Definitely resize the image, and check it's format if you can. There have been cases of malicious files being uploaded and served by unwitting hosts- for instance, the GIFARvulnerability allowed you to hide a malicious java applet in a GIF file, which would then be able to read cookies in the current context and send them to another site for a cross-site scripting attack. Resizing the images usually prevents this, as it munges the embedded code. While this attack has been fixed by JVM patches, naively serving up binary files without scrubbing them opens you up to a whole range of vulnerabilities.

一定要调整图像的大小,如果可以的话,检查它的格式。曾经有过恶意文件被不知情的主机上传和服务的情况——例如,GIFAR漏洞允许你在 GIF 文件中隐藏一个恶意的 Java 小程序,然后它就能够读取当前上下文中的 cookie 并将它们发送到另一个站点进行跨站点脚本攻击。调整图像大小通常可以防止这种情况,因为它会修改嵌入的代码。虽然这种攻击已由 JVM 补丁修复,但天真地提供二进制文件而不清理它们会让您面临一系列漏洞。

Remember, most virus scanners can only run against the filesystem- if you store your binaries in the DB, you won't be able to run a scanner against them very easily.
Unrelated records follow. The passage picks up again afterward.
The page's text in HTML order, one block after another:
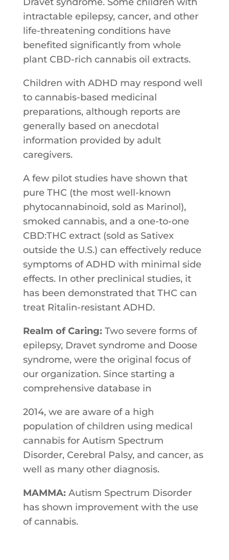
intractable epilepsy, cancer, and other
life-threatening conditions have
benefited significantly from whole
plant CBD-rich cannabis oil extracts.
Children with ADHD may respond well
to cannabis-based medicinal
preparations, although reports are
generally based on anecdotal
information provided by adult
caregivers.
A few pilot studies have shown that
pure THC (the most well-known
phytocannabinoid, sold as Marinol),
smoked cannabis, and a one-to-one
CBD:THC extract (sold as Sativex
outside the U.S.) can effectively reduce
symptoms of ADHD with minimal side
effects. In other preclinical studies, it
has been demonstrated that THC can
treat Ritalin-resistant ADHD.
Realm of Caring: Two severe forms of
epilepsy​, Dravet syndrome and Doose
syndrome, were ​the original focus of
our organization. ​Since​ ​starting​ ​a​ ​
comprehensive​ ​database​ ​in
2014,​ ​we​ ​are aware of ​a​ ​high​ ​
population​ ​of​ ​children​ ​using​ ​medical​ ​
cannabis​ ​for Autism​ ​Spectrum​ ​
Disorder,​ ​Cerebral​ ​Palsy,​ ​and​ ​cancer,​ ​as​ ​
well​ ​as​ ​many other​ ​diagnosis.
MAMMA: Autism Spectrum Disorder
has shown improvement with the use
of cannabis.

请记住,大多数病毒扫描程序只能针对文件系统运行——如果您将二进制文件存储在数据库中,您将无法很容易地针对它们运行扫描程序。

回答by Charles Graham

There's sort of a hybrid approach in SQL Server 2008 called the filestream datatypethat was talked about on RunAs Radio #74, which is sort of like the best of both worlds. Most people don't have the 2008 otion, but if you do, this option looks pretty cool

在 SQL Server 2008 中有一种称为文件流数据类型的混合方法,在RunAs Radio #74上讨论过,这有点像两全其美。大多数人没有 2008 otion,但如果你有,这个选项看起来很酷

回答by Uday Hiwarale

This is basically I do.

这基本上是我做的。

  1. Store an uploaded image in temporary directory or memory.
  2. Process that image before permanently storing it. 2.1. Color corrections 2.2. Compress 2.3. Create several copies based on image dimensions 2.4. Rename with .xl, .lg, .md, .sm etc. suffixes
  3. Pack all processed image files (from a single file) inside a folder with folder name as idwhich will be stored in database for any row/document along with image file name(or may be random name as image name).
  4. Create yyyy/mm/dpathfolder if doesn't exist. For example 2016/08/21. Remember that path and store in database for same document and row.
  5. Move image idfolder to pathfolder. (Path folder may be located in /var/web-content folder.)
  6. Flush memory buffer or delete temporary file.
  1. 将上传的图像存储在临时目录或内存中。
  2. 在永久存储之前处理该图像。2.1. 颜色校正 2.2。压缩 2.3。2.4 根据图像尺寸创建多个副本。使用 .xl、.lg、.md、.sm 等后缀重命名
  3. 将所有处理过的图像文件(来自单个文件)打包在一个文件夹中,文件夹名称id将与任何行/文档一起存储在数据库中image file name(或可能是随机名称作为图像名称)。
  4. 如果不存在,则创建yyyy/mm/dpath文件夹。例如 2016/08/21。记住该路径并在数据库中存储相同的文档和行。
  5. 将图像id文件path夹移动到文件夹。(路径文件夹可能位于 /var/web-content 文件夹中。)
  6. 刷新内存缓冲区或删除临时文件。


When you need to access any image mentioned in a document, you have the path and id of the folder than contains images. For example /var/web-content/{{path}}/{{id}}/image-file-name.sm.jpg

当您需要访问文档中提到的任何图像时,您拥有包含图像的文件夹的路径和 ID。例如/var/web-content/{{path}}/{{id}}/image-file-name.sm.jpg

This way if you have to delete all processed image files, just delete the folder and it's content recursively.

这样,如果您必须删除所有处理过的图像文件,只需递归删除文件夹及其内容。